The Town of the Blue Mountains (TBM) 2020 approved capital budget totals $36.9 million in projects with over 50 per cent of funding coming from the collection of development charges.
As such, TBM staff are watching COVID-19’s impact on area development closely.
“As it sits right now, the town is continuing to collect development charges close to what we are used to [before COVID-19]. We have not seen that part of the town’s business fall off yet,” said Sam Dinsmore, deputy treasurer with the TBM at a virtual council meeting held earlier this week.
Dinsmore reports that from a financial standpoint, TBM has yet to see any change to the projected collection amounts of development charges, and at this point, staff are not sure they will.
“Staff continue to review agreements and development charges. The only thing that has been on pause is the actual issuance of new building permits for new residences, in line with the provincial orders,” said Nathan Westendorp, director of planning and development services for TBM.
Now with provincial orders lifted, Westendorp says the department is currently working through a backlog of permit requests.
“From a planning and development services point of view, there hasn’t been that much of a marked decrease in activity,” Westendorp said.
TBM Mayor Alar Soever agrees, saying that so far, he believes COVID-19 may actually increase real estate investments in and around TBM.
“I hear from developers and real estate that in the last month there has been a lot of interest in properties up here,” Soever says. “People are very wary of the stock market because of the volatility we have had, and those with money are looking for places to put their money that is less risky. Real estate seems to be appealing in that way.”
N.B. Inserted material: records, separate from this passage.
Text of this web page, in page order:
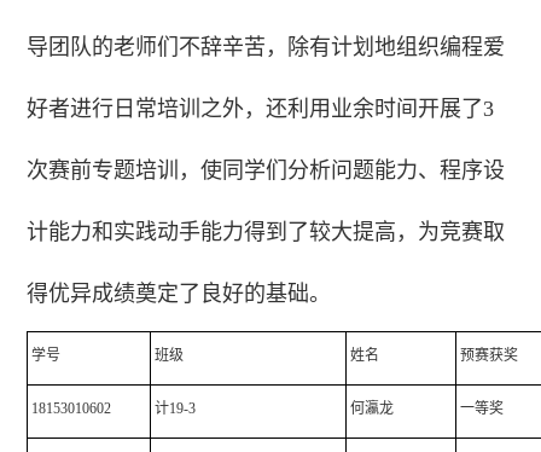
导团队的老师们不辞辛苦，除有计划地组织编程爱
好者进行日常培训之外，还利用业余时间开展了3
次赛前专题培训，使同学们分析问题能力、程序设
计能力和实践动手能力得到了较大提高，为竞赛取
得优异成绩奠定了良好的基础。
学号 班级 姓名 预赛获奖
18153010602 计19-3 何瀛龙 一等奖
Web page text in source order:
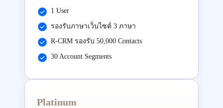
1 User
รองรับภาษาเว็บไซต์ 3 ภาษา
R-CRM รองรับ 50,000 Contacts
30 Account Segments
Platinum
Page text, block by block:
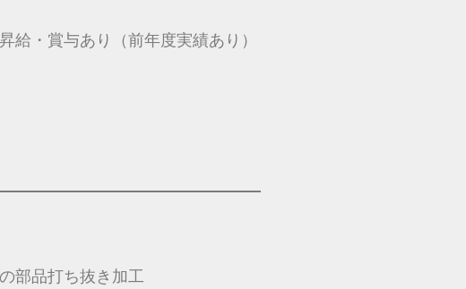
給・賞与あり（前年度実績あり）
品打ち抜き加工
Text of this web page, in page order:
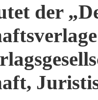
der
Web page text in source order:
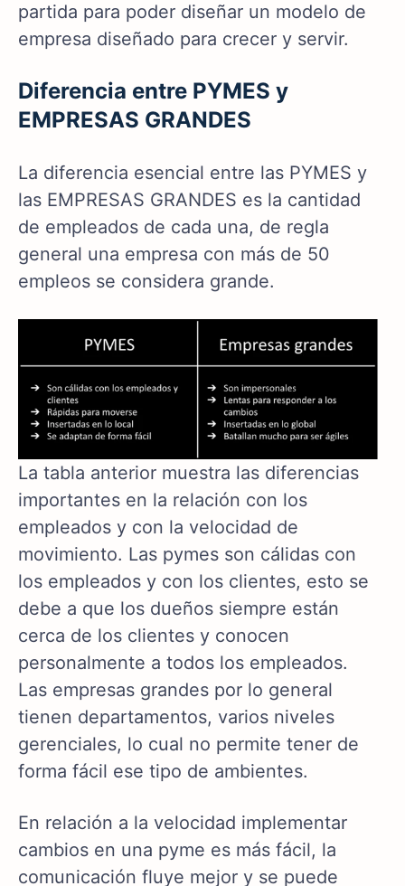
partida para poder diseñar un modelo de
empresa diseñado para crecer y servir.
Diferencia entre PYMES y
EMPRESAS GRANDES
La diferencia esencial entre las PYMES y
las EMPRESAS GRANDES es la cantidad
de empleados de cada una, de regla
general una empresa con más de 50
empleos se considera grande.
La tabla anterior muestra las diferencias
importantes en la relación con los
empleados y con la velocidad de
movimiento. Las pymes son cálidas con
los empleados y con los clientes, esto se
debe a que los dueños siempre están
cerca de los clientes y conocen
personalmente a todos los empleados.
Las empresas grandes por lo general
tienen departamentos, varios niveles
gerenciales, lo cual no permite tener de
forma fácil ese tipo de ambientes.
En relación a la velocidad implementar
cambios en una pyme es más fácil, la
comunicación fluye mejor y se puede
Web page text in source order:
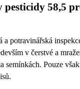
pesticidy 58,5
a potravinářská
v čerstvé a
semínkách. Pouze
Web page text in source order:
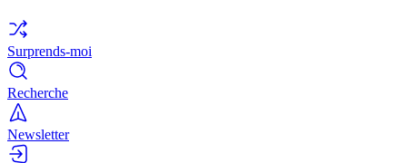
Surprends-moi
Recherche
Newsletter
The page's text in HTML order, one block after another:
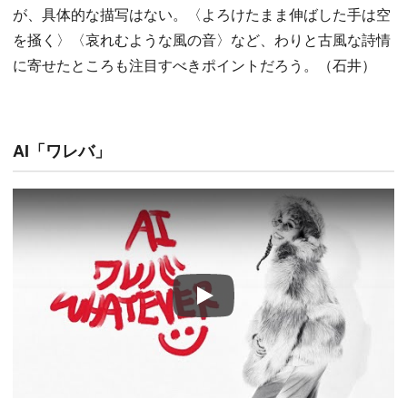
が、具体的な描写はない。〈よろけたまま伸ばした手は空
を掻く〉〈哀れむような風の音〉など、わりと古風な詩情
に寄せたところも注目すべきポイントだろう。（石井）
AI「ワレバ」
Play
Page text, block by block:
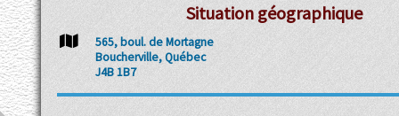
Situation géographique
565, boul. de Mortagne
Boucherville, Québec
J4B 1B7
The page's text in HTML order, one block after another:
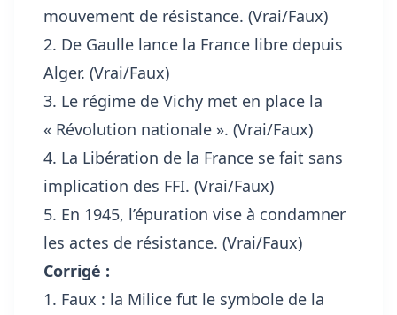
mouvement de résistance. (Vrai/Faux)
2. De Gaulle lance la France libre depuis
Alger. (Vrai/Faux)
3. Le régime de Vichy met en place la
« Révolution nationale ». (Vrai/Faux)
4. La Libération de la France se fait sans
implication des FFI. (Vrai/Faux)
5. En 1945, l’épuration vise à condamner
les actes de résistance. (Vrai/Faux)
Corrigé :
1. Faux : la Milice fut le symbole de la
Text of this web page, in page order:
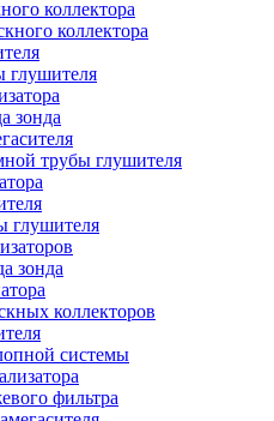
коллектора
коллектора
глушителя
зонда
трубы глушителя
глушителя
зонда
коллекторов
системы
фильтра

Dinsmore confirms that even with COVID-19 at its peak, development charges were still actively being collected.
“In the April flash report, the town signed an agreement and collected 35-upfront units from a developer in the amount of $1.3 million,” Dinsmore added.
In a staff report to council, the development and planning department says it has been experiencing significant growth in residential subdivisions, redevelopment of existing buildings and commercial activity, and that the growth is projected to continue beyond 2023 based on what is currently existing, under construction or proposed.
“During the first quarter of 2020, revenue [in the building department] has increased 30 per cent over the same period in 2018 and 2019, while the number permits issued for residential dwellings has increased by 60 per cent,” Westendorp states in the staff report.
According to the development and planning department, the number of monthly inspections conducted in the first quarter outnumber each monthly inspection for the same period in 2018 and 2019.
Since late-March, the department has also been working to advance the designs of several projects, including Clarksbury (Bayside), Towns of Thornbury, Lora Bay Phase 4, and Skyline Site F.
“We are experiencing a heavy volume in the building department. There is a budget item later on in the agenda that is looking to provide a little bit more long-term stability in the department,” Westendorp added. “Looking forward, if things continue, we will be at peak capacity.”
At an upcoming special committee of the whole meeting of council on May 25, the planning and development department will be looking to council to consider the extension of two existing development engineering contract positions to the end of June 2021; the establishment of a full-time, permanent building plans examiner/inspector position to replace the existing 24-month contract position; and approve the purchase of an additional SUV for departmental use.